I claim that this is false for $n=6$. I find it convenient to shift the variables to $w_{ij} = 2 v_{ij} -1$. So the inequalities are $$-1 \leq w_{ij} \leq 1 \quad (1)$$ $$w_{ij} + w_{ji}=0 \quad (2)$$ $$-1 \leq w_{ij} + w_{jk} + w_{k i} \leq 1. \quad (3)$$
Consider the point $x_{12} = x_{34} = x_{56} = 1$, $x_{23} = x_{45} = x_{61} = -1$ and $x_{ij}=0$ in all cases that are not forced from the above by skew symmetry. I claim that $x$ is a vertex.
Inequalities $(1)$ and $(2)$ are clear. For (3), if $(i,j,k)$ are cyclically consecutive modulo $6$, then the sum in the middle is $0$. Otherwise, at most one of the summands is nonzero, so the inequality is clear.
We now must verify that $x_{ij}$ is a vertex. If not, it is in the interior of a line segment, so there is some vector $e_{ij}$ so that $x_{ij} \pm e_{ij}$ is inside the polytope for both choices of sign. Since we must preserve the truth of $(2)$, we have $e_{ij} + e_{ji} = 0$. In order to have $x_{12} \pm e_{12}\leq 1$ for both choices of sign, we must have $e_{12}=0$. Similarly, $e_{i(i+1)}=0$ (with indices cyclic modulo $6$.)
Now, we have $x_{12} + x_{24} + x_{41} = 1$. In order to have $(x_{12} \pm e_{12}) + (x_{24} \pm e_{24}) + (x_{41} \pm e_{41}) \leq 1$ for both choices of sign, we must have $e_{12} + e_{24} + e_{41} =0$. And we already know $e_{12}=0$. So $e_{24} + e_{41}=0$. We can get $12$ linear equations in this manner: $e_{i(i+2)} + e_{(i+2)(i-1)} = 0$ and $e_{i(i+3)} + e_{(i+3) (i+5)}=0$ (indices cyclic modulo $6$). Combined with $e_{ij}=-e_{ji}$, the only solution is that all of the $e$'s are zero.
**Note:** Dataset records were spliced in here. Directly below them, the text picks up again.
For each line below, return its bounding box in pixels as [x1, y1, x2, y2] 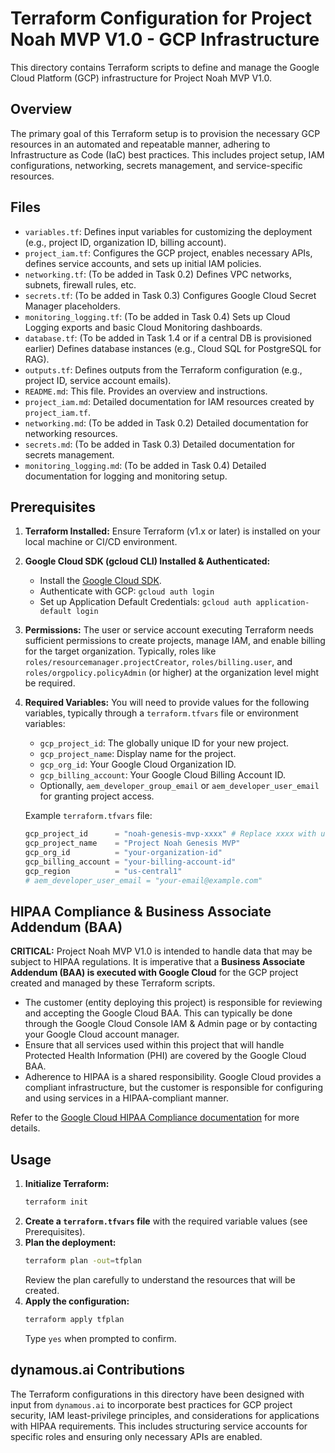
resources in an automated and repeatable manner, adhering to [10, 138, 271, 150]
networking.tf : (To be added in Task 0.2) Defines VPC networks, [24, 268, 292, 280]
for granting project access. [39, 790, 155, 802]
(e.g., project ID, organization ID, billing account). [24, 236, 227, 248]
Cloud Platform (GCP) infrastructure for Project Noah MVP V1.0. [10, 72, 273, 84]
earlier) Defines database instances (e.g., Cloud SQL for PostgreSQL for [24, 342, 322, 354]
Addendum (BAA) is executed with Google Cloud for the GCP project [10, 967, 299, 979]
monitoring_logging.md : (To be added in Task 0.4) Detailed [24, 459, 267, 471]
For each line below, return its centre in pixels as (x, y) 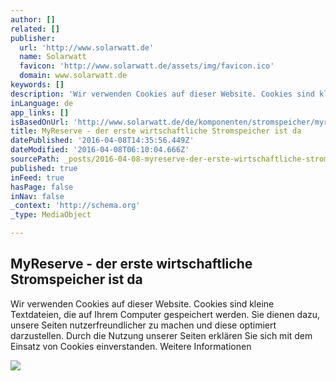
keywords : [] (37, 85)
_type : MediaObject (51, 215)
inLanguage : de (42, 103)
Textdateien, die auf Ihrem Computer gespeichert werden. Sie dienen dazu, (165, 314)
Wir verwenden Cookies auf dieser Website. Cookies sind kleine (142, 303)
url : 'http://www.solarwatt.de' (87, 47)
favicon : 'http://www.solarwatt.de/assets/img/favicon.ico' (147, 66)
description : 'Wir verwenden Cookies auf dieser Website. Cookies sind (162, 94)
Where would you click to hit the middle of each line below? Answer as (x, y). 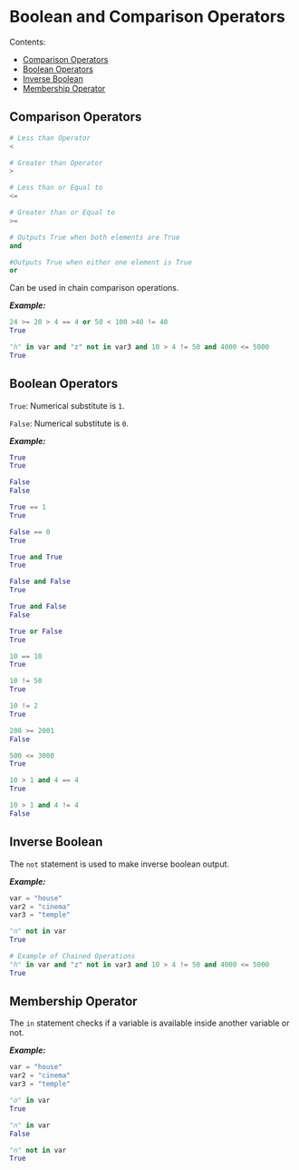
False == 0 (30, 532)
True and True (36, 557)
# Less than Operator (50, 138)
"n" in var (30, 1125)
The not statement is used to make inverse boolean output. (119, 864)
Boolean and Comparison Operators (147, 17)
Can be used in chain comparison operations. (94, 288)
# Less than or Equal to (56, 188)
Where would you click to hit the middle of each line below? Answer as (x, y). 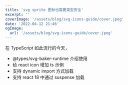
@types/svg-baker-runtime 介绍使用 (50, 58)
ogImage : (14, 28)
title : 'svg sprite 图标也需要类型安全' (44, 10)
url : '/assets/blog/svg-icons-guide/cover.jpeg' (61, 33)
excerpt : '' (17, 14)
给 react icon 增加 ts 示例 (38, 65)
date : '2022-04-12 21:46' (32, 24)
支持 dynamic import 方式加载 (43, 71)
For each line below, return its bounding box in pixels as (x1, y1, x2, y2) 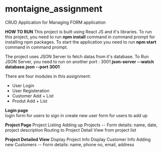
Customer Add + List (12, 93, 54, 99)
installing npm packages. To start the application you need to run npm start (5, 39, 157, 45)
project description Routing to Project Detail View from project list (5, 127, 137, 133)
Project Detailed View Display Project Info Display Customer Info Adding (5, 137, 151, 142)
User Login (12, 82, 35, 88)
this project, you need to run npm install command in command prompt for (5, 34, 155, 40)
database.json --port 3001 (5, 64, 60, 70)
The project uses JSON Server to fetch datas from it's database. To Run (5, 53, 149, 59)
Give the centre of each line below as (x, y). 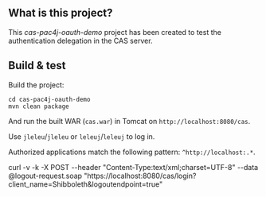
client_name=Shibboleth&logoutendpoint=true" (86, 184)
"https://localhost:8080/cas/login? (140, 176)
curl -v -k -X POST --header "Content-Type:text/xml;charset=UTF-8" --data (133, 167)
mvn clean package (39, 106)
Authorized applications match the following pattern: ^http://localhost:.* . (132, 152)
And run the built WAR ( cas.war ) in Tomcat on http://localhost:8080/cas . (129, 121)
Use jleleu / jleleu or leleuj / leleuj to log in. (82, 136)
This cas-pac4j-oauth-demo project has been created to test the (115, 32)
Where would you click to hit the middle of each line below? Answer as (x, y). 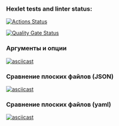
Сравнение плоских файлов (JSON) (60, 77)
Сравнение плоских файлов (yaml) (59, 104)
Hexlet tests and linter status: (49, 9)
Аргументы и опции (36, 48)
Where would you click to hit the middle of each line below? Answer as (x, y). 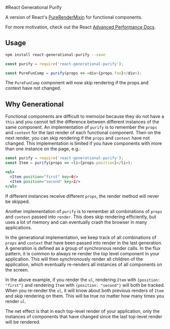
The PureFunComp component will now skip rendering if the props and (77, 83)
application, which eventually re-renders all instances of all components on (84, 264)
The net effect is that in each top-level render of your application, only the (82, 311)
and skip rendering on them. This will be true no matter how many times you (85, 296)
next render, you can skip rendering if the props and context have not (78, 138)
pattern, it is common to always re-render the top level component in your (82, 253)
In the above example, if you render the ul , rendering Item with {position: (83, 280)
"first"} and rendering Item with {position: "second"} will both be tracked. (85, 285)
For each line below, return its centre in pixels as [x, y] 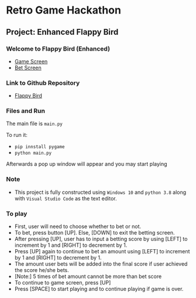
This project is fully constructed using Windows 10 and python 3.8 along [100, 192]
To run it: [17, 135]
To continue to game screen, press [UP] [63, 283]
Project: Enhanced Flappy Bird [62, 32]
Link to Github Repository [43, 83]
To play [17, 213]
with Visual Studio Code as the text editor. [66, 198]
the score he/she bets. [42, 270]
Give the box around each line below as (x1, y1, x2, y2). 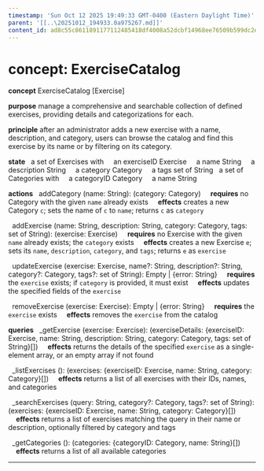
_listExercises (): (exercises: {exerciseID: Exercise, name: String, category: (11, 365, 253, 375)
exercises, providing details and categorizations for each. (8, 109, 194, 119)
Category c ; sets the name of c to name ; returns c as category (8, 206, 204, 215)
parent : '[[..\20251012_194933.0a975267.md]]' (8, 19, 163, 27)
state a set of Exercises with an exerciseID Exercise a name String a (8, 157, 255, 166)
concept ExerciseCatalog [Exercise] (8, 86, 125, 95)
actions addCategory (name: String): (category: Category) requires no (8, 189, 249, 198)
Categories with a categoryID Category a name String (8, 174, 198, 184)
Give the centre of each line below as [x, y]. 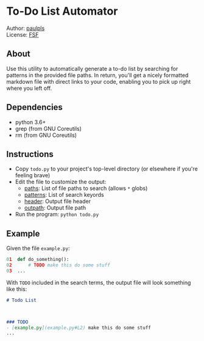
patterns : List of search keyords [64, 195]
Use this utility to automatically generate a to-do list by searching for [92, 68]
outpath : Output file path [55, 208]
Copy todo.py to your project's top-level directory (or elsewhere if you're [106, 169]
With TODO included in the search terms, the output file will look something [99, 282]
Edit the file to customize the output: [61, 182]
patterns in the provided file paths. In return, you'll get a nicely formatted [97, 75]
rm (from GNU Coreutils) [46, 135]
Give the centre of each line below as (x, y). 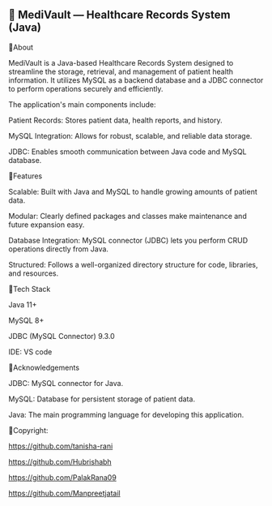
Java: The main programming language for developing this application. (126, 414)
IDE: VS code (30, 352)
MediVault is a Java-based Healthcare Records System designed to (121, 62)
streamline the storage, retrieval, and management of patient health (121, 71)
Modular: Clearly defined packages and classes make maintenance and (127, 216)
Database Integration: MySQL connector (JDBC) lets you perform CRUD (128, 240)
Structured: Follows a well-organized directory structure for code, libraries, (133, 264)
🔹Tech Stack (30, 289)
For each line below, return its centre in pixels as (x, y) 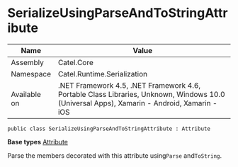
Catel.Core (75, 62)
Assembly (28, 62)
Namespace (31, 74)
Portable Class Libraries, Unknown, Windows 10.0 (141, 94)
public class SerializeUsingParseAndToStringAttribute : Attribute (109, 129)
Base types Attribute (38, 142)
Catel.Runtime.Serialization (102, 74)
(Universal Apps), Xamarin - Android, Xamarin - (137, 103)
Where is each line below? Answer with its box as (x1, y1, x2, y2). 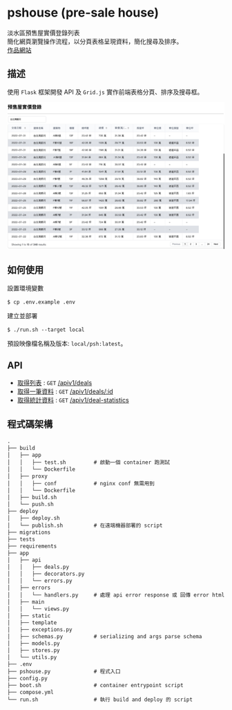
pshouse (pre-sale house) (7, 5, 159, 21)
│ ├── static (7, 613, 51, 619)
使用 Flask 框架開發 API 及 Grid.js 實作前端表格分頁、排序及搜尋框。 (7, 88, 204, 96)
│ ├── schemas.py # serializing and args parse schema (7, 633, 202, 640)
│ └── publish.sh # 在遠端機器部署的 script (7, 522, 163, 530)
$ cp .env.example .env (7, 299, 76, 306)
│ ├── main (7, 599, 45, 606)
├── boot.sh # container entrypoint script (7, 682, 184, 689)
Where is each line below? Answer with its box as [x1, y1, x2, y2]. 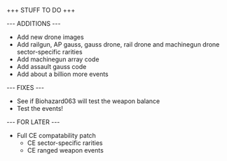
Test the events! [16, 105, 64, 112]
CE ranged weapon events [27, 146, 104, 154]
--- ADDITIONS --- [6, 20, 61, 27]
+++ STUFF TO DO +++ [6, 6, 76, 14]
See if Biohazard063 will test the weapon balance [16, 97, 160, 105]
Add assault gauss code [16, 63, 87, 70]
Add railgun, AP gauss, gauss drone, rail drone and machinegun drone [16, 40, 220, 48]
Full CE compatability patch [16, 132, 96, 139]
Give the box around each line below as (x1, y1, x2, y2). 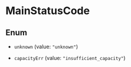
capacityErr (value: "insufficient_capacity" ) (14, 55, 126, 61)
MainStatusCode (5, 4, 90, 18)
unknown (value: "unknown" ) (14, 43, 78, 50)
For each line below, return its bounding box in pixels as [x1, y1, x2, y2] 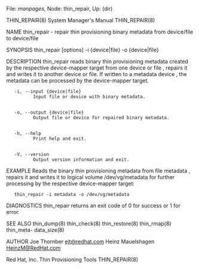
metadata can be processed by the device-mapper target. [6, 77, 149, 84]
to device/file [6, 35, 39, 41]
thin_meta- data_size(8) [6, 226, 65, 233]
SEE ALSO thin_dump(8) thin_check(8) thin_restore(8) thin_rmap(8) [6, 220, 172, 227]
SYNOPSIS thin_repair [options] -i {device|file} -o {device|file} [6, 46, 160, 53]
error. [6, 208, 20, 215]
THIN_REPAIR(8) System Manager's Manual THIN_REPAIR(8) [6, 17, 155, 23]
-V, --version [14, 152, 50, 158]
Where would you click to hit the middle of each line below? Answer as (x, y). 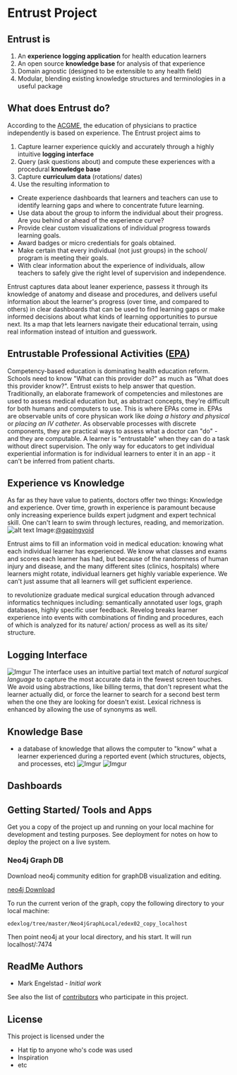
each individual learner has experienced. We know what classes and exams (117, 551)
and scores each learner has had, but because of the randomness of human (118, 559)
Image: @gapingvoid (65, 530)
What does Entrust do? (59, 108)
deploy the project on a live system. (59, 842)
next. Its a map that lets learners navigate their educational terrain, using (113, 324)
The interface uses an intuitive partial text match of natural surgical (130, 672)
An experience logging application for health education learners (112, 56)
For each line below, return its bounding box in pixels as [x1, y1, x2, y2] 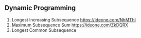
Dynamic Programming [4, 4, 76, 12]
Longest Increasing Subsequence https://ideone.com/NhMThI [11, 17, 136, 22]
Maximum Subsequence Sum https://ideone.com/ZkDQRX [11, 22, 128, 28]
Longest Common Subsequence [11, 27, 76, 33]
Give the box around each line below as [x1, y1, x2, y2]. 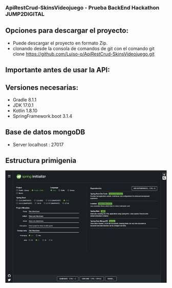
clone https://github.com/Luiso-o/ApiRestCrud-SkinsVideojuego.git [12, 51, 155, 57]
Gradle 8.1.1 [12, 96, 37, 102]
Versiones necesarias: [5, 83, 78, 92]
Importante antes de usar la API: [5, 66, 110, 74]
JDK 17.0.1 [12, 102, 34, 108]
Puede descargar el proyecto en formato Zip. [12, 40, 108, 46]
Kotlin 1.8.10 [12, 107, 37, 114]
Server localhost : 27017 [12, 141, 64, 148]
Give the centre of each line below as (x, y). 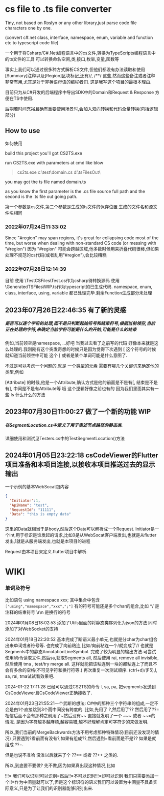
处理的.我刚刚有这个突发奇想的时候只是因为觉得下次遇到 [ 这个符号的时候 (83, 349)
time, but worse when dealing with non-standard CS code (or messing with (81, 243)
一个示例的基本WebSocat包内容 (37, 486)
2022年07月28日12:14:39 (36, 269)
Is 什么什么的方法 (28, 394)
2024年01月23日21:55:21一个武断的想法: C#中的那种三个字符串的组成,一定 (80, 703)
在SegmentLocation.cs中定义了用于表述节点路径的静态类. (64, 425)
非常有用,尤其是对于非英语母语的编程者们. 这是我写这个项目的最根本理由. (78, 82)
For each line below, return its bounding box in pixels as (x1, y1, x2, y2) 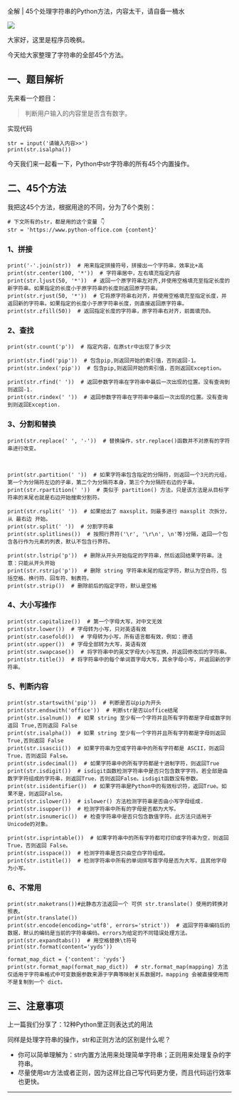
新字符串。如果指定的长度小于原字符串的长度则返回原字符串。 (7, 285, 161, 292)
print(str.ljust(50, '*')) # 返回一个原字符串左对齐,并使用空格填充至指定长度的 (7, 277, 230, 284)
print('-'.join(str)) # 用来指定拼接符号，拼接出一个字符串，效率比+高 (7, 262, 204, 269)
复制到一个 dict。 (17, 979, 66, 986)
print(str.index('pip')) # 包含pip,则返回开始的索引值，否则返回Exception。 (7, 365, 225, 372)
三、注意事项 (7, 999, 64, 1012)
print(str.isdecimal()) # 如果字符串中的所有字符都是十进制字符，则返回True (7, 760, 220, 767)
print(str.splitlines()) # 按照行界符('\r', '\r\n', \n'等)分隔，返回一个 (7, 530, 223, 538)
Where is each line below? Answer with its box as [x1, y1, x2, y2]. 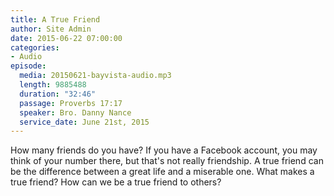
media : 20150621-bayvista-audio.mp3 [19, 71, 172, 81]
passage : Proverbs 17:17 [19, 98, 123, 108]
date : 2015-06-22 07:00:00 [10, 33, 123, 43]
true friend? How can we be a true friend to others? [10, 176, 222, 188]
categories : [10, 42, 60, 53]
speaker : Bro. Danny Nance [19, 107, 132, 118]
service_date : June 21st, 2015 [19, 117, 150, 127]
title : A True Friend [10, 14, 101, 25]
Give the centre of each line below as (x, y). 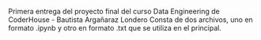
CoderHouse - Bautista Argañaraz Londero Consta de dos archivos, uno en (130, 20)
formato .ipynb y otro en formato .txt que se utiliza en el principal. (115, 28)
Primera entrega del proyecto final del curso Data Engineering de (114, 11)
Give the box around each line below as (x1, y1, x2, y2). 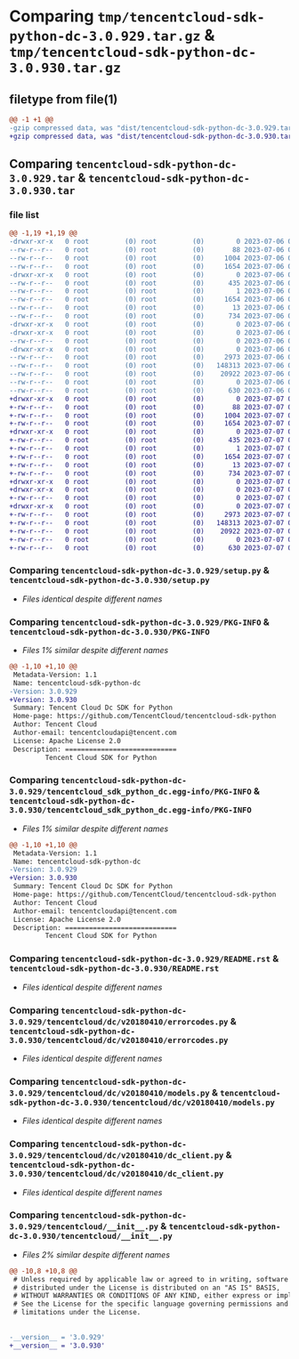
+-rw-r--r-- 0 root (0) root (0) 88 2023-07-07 (9, 402, 285, 411)
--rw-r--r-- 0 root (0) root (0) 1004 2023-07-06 (9, 254, 285, 263)
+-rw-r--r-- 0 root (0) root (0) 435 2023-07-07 (9, 436, 285, 445)
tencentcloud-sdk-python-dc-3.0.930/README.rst (9, 964, 220, 974)
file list (9, 208, 40, 221)
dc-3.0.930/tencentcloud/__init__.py (9, 1231, 174, 1242)
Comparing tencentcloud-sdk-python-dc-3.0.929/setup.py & (9, 564, 270, 577)
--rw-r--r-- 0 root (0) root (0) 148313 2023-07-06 (9, 361, 285, 370)
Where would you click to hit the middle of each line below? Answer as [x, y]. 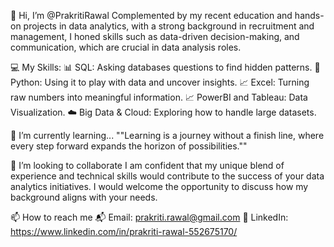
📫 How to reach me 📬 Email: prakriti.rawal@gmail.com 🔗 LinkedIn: [149, 217]
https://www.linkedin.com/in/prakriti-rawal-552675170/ [124, 231]
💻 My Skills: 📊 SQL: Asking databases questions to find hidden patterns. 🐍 [165, 67]
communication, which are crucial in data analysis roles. [126, 47]
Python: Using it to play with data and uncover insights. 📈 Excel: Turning [160, 82]
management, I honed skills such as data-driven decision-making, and [155, 36]
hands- [309, 15]
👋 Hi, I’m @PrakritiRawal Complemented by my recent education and [151, 15]

So $x$ is not at the midpoint of any line segment in the polytope, and is a vertex.
Here is a more conceptual explanation. Let $x$ be a point in the polytope. Let $\Gamma(x)$ be the graph with vertex set $[n]$ and an edge $(i,j)$ if $|x_{ij}|=1$. Let $\Delta$ be the $2$-dimensional simplicial complex with a face $(i,j,k)$ if $|x_{ij}+x_{jk} + x_{ki}|=1$. Let $e_{ij}$ be a potential perturbation of $x_{ij}$, as in the solution. If $H^1(\Delta, \mathbb{R})=0$, then inequalities $(3)$ force there to be constants $a_i$ so that $e_{ij} = a_i - a_j$ for every edge $(i,j) \subset \Delta$. If $\Gamma \subset \Delta$, then we must also have $a_i = a_j$ whenever $i$ and $j$ are in the same connected component of $\Delta$. So, if we can arrange that $\Gamma$ is connected, $H^1(\Delta)=0$ and $\Gamma \subset \Delta$, then we are at a vertex. This was the sort of heuristic I used to find the above example.